## Exercise details
Pictures stay out. Extract the lines below from the first one through the line with "POD of rank (7, 162, 80, 181)", both included.

## Exercise input
BEGIN
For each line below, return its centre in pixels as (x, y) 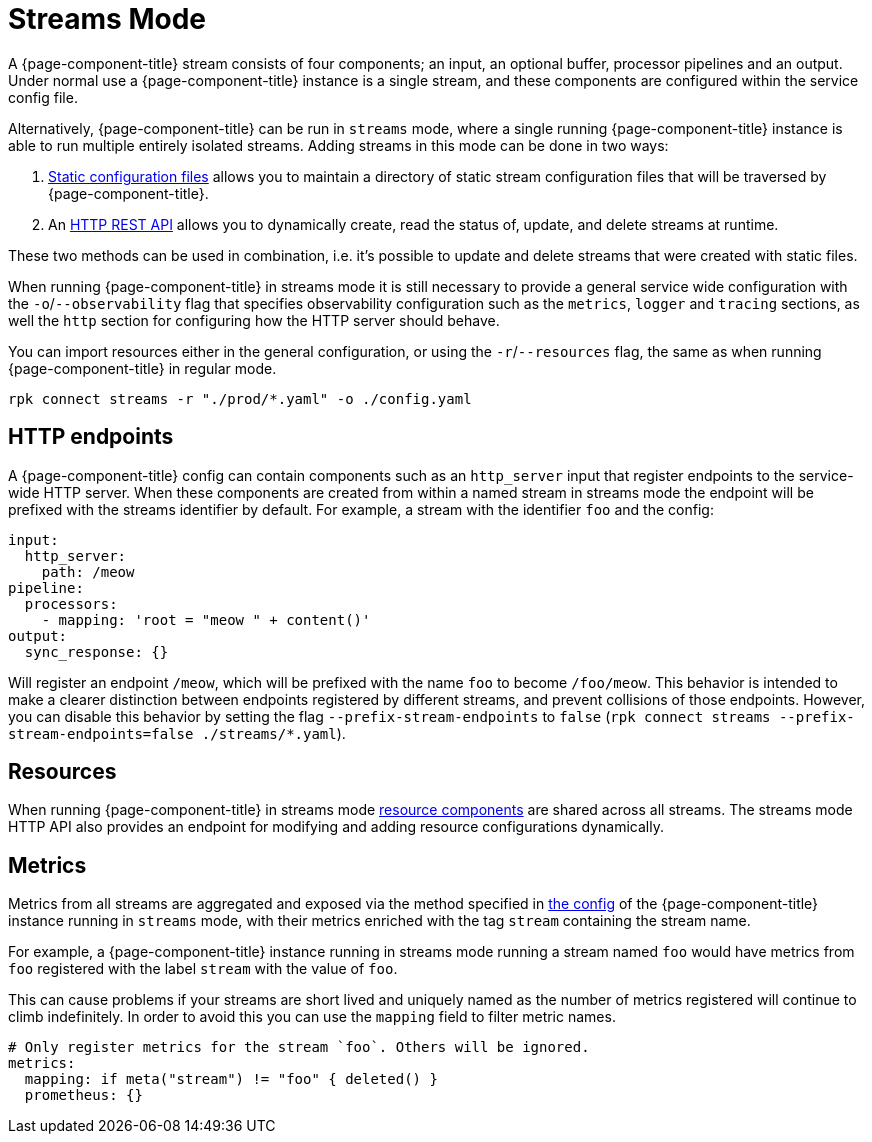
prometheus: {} (83, 1095)
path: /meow (88, 571)
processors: (71, 603)
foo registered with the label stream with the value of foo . (203, 969)
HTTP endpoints (91, 437)
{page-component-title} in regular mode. (142, 368)
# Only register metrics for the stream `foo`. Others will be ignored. (299, 1047)
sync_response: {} (96, 651)
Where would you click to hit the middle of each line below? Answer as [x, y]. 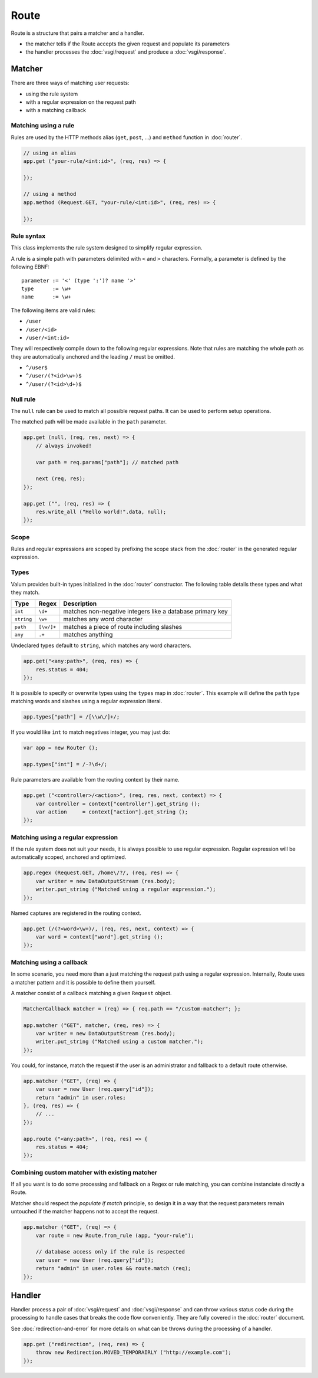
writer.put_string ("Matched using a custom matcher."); [120, 1042]
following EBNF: [30, 267]
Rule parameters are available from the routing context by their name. [95, 780]
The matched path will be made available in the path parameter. [89, 422]
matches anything [88, 635]
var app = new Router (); [61, 748]
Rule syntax [28, 236]
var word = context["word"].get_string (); [99, 937]
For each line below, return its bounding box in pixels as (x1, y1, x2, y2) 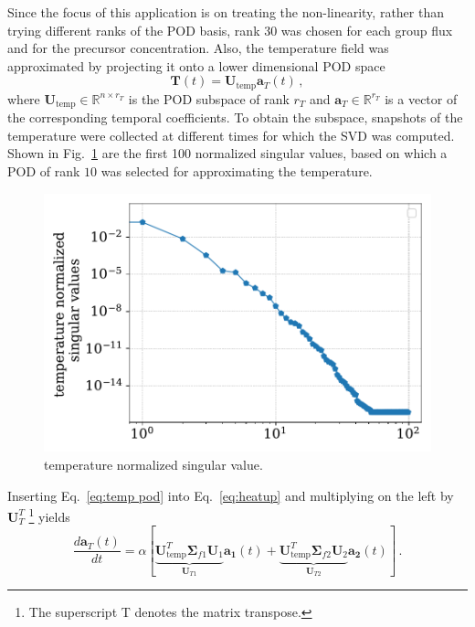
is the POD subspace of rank (128, 89, 290, 108)
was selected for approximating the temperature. (100, 162, 373, 181)
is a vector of (385, 89, 458, 108)
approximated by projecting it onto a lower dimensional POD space (7, 56, 385, 75)
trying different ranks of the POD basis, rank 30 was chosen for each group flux (7, 20, 453, 39)
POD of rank (7, 162, 80, 181)
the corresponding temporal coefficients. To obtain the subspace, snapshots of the (7, 108, 463, 127)
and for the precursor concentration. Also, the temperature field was (7, 38, 389, 58)
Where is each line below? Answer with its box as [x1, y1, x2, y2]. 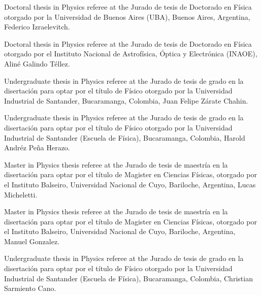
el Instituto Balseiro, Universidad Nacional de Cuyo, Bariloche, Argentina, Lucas [4, 179, 256, 189]
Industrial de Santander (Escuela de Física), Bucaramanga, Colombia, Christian [4, 273, 253, 283]
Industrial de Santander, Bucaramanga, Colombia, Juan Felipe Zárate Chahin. [4, 95, 248, 106]
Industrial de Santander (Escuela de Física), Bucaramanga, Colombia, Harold [4, 132, 245, 143]
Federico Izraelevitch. [4, 21, 70, 32]
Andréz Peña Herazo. [4, 142, 70, 153]
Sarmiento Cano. [4, 283, 56, 293]
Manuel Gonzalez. [4, 236, 59, 246]
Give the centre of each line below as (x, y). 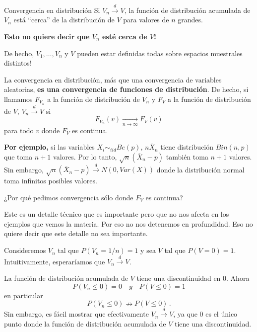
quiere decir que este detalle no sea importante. (76, 233)
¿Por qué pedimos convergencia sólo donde (69, 197)
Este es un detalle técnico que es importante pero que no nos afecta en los (117, 214)
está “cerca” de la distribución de (64, 20)
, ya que (185, 314)
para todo (19, 130)
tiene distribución (187, 147)
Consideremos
END
## Response for this exercise
For each line below, return its centre in pixels as (x, y) 
prometheus: {} (83, 1095)
path: /meow (88, 571)
processors: (71, 603)
foo registered with the label stream with the value of foo . (203, 969)
HTTP endpoints (91, 437)
{page-component-title} in regular mode. (142, 368)
# Only register metrics for the stream `foo`. Others will be ignored. (299, 1047)
sync_response: {} (96, 651)
Where would you click to hit the middle of each line below? Answer as [x, y]. 
writer.put_string ("Matched using a custom matcher."); [120, 1042]
following EBNF: [30, 267]
Rule parameters are available from the routing context by their name. [95, 780]
The matched path will be made available in the path parameter. [89, 422]
matches anything [88, 635]
var app = new Router (); [61, 748]
Rule syntax [28, 236]
var word = context["word"].get_string (); [99, 937]
For each line below, return its bounding box in pixels as (x1, y1, x2, y2) 
is the POD subspace of rank (128, 89, 290, 108)
was selected for approximating the temperature. (100, 162, 373, 181)
is a vector of (385, 89, 458, 108)
approximated by projecting it onto a lower dimensional POD space (7, 56, 385, 75)
trying different ranks of the POD basis, rank 30 was chosen for each group flux (7, 20, 453, 39)
POD of rank (7, 162, 80, 181)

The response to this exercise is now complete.